▶ _Records to use_:

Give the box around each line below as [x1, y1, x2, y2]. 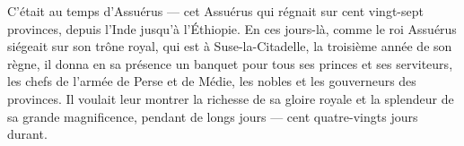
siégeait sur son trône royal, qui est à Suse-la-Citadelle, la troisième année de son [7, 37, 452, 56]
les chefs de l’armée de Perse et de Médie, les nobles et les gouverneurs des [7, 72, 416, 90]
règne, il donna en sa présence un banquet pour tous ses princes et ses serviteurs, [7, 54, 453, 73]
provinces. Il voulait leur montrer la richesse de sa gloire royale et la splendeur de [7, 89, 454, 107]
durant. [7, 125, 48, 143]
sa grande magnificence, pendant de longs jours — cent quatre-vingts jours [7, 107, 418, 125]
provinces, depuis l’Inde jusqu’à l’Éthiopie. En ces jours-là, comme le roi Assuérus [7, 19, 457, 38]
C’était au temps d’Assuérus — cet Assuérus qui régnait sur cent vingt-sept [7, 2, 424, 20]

▶ _The task_: From the entries above, restate word for word the lines from the line containing "siégeait sur son" to the line containing "provinces, depuis l’Inde", both ends included, and nothing more.

▶ _Reply to the exercise_:
siégeait sur son trône royal, qui est à Suse-la-Citadelle, la troisième année de son [7, 37, 452, 56]
les chefs de l’armée de Perse et de Médie, les nobles et les gouverneurs des [7, 72, 416, 90]
règne, il donna en sa présence un banquet pour tous ses princes et ses serviteurs, [7, 54, 453, 73]
provinces. Il voulait leur montrer la richesse de sa gloire royale et la splendeur de [7, 89, 454, 107]
durant. [7, 125, 48, 143]
sa grande magnificence, pendant de longs jours — cent quatre-vingts jours [7, 107, 418, 125]
provinces, depuis l’Inde jusqu’à l’Éthiopie. En ces jours-là, comme le roi Assuérus [7, 19, 457, 38]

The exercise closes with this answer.